PATI – Suluk maleman bertajuk “Purnama yang Tersandera” yang digelar di Rumah Adab Mulia, Pati, Sabtu hingga Minggu (19-20/12/2015) dini hari menghadirkan eksotisme tari sufi.

Tak sekadar seni belaka, tari sufi menyuguhkan satu filosofi tentang kematian. Topi yang memanjang ke atas menjadi simbol sebuah nisan. Artinya, manusia selalu dekat dengan kematian.

”Kematian selalu berada di atas kepala. Kematian itu memang dekat dengan kita. Karena itu, setiap umat mestinya siap dengan kematian itu kapan saja,” ujar Kiai Budi.

Sementara itu, budayawan Anis Sholeh Baasyin mengingatkan kepada jamaah terkait dengan sebuah amalan yang dilakukan bulan Maulid.

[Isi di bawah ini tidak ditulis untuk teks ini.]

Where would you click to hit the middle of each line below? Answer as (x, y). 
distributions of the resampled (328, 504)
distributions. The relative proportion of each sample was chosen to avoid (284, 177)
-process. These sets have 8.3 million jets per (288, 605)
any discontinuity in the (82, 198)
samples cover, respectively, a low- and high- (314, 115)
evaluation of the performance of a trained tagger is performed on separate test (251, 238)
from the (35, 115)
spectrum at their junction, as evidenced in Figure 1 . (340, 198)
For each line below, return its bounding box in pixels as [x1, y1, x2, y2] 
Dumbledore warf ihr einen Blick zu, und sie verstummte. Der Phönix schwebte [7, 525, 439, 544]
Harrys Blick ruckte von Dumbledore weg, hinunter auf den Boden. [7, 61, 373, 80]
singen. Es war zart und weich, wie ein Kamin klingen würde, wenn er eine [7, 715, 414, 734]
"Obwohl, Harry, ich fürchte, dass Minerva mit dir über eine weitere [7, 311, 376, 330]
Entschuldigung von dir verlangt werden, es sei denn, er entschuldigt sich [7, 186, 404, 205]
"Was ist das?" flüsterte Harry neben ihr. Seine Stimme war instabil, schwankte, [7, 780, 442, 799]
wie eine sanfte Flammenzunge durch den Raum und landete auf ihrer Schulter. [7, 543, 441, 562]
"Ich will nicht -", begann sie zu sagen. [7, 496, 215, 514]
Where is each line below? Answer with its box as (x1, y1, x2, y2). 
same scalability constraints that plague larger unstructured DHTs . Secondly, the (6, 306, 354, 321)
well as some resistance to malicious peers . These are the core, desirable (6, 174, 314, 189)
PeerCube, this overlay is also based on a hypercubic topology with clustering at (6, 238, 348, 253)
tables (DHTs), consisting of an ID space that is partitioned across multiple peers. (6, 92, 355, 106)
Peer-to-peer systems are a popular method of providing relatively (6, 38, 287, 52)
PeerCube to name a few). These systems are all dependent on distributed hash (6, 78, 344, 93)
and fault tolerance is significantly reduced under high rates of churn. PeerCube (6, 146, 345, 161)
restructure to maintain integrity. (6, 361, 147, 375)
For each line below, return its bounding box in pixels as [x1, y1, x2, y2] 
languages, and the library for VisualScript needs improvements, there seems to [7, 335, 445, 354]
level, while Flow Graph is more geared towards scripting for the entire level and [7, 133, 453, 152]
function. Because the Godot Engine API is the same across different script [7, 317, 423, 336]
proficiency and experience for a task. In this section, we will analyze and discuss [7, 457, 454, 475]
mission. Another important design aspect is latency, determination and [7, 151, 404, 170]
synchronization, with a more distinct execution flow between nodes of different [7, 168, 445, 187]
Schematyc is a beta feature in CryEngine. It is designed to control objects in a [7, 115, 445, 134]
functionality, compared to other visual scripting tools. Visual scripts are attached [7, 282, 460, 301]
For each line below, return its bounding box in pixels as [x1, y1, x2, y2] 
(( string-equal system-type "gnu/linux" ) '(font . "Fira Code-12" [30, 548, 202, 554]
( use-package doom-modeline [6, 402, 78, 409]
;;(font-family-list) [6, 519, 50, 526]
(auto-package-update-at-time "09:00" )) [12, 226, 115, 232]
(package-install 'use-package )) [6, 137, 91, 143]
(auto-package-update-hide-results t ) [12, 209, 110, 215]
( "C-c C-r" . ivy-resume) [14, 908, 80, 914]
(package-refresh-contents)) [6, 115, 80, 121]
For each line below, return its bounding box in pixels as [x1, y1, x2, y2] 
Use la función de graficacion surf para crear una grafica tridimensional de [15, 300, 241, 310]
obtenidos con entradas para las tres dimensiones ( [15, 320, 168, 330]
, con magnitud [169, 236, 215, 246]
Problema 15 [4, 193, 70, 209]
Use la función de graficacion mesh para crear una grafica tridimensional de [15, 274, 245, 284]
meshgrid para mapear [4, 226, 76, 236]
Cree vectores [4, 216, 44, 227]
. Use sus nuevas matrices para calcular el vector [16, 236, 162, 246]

Menurutnya, pujian atau sholawat kepada Muhammad menjadi salah satu amalan terbaik selama bulan Maulid.

”Pujian itu tak hanya ditujukan secara fisik atau aspek duniawi dari sosok besar Rasulullah Muhammad saja, tetapi juga kebesaran akhlaknya yang begitu agung,” tuturnya.

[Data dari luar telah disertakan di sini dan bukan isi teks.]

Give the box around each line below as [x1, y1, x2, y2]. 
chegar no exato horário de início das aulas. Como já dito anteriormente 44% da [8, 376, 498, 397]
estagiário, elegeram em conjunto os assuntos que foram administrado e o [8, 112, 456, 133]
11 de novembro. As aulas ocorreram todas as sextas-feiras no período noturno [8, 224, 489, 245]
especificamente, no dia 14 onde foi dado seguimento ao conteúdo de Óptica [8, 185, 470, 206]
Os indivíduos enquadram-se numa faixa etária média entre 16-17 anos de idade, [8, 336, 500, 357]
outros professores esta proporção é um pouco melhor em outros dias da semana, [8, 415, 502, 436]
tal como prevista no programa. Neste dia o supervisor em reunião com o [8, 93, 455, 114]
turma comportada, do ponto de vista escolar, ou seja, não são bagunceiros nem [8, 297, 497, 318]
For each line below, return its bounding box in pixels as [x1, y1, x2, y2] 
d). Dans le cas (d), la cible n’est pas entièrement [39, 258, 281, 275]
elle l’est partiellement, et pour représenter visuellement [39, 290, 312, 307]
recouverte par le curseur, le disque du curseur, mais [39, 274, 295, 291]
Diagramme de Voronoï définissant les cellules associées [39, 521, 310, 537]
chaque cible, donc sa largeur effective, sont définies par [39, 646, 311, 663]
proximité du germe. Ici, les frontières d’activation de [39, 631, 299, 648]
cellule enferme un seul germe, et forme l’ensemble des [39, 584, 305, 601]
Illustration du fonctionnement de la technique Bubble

Karenanya, maulid nabi menjadi momentum bagi umatnya untuk meneladani akhlak rasul. Sementara Muhammad merupakan rasul yang hadir menjadi rahmat bagi semesta.

”Islam itu agama rahmatan lil alamin yang sudah semestinya bisa merangkul semua orang dan semesta yang ada di dalamnya,” katanya. (LISMANTO/TITIS W)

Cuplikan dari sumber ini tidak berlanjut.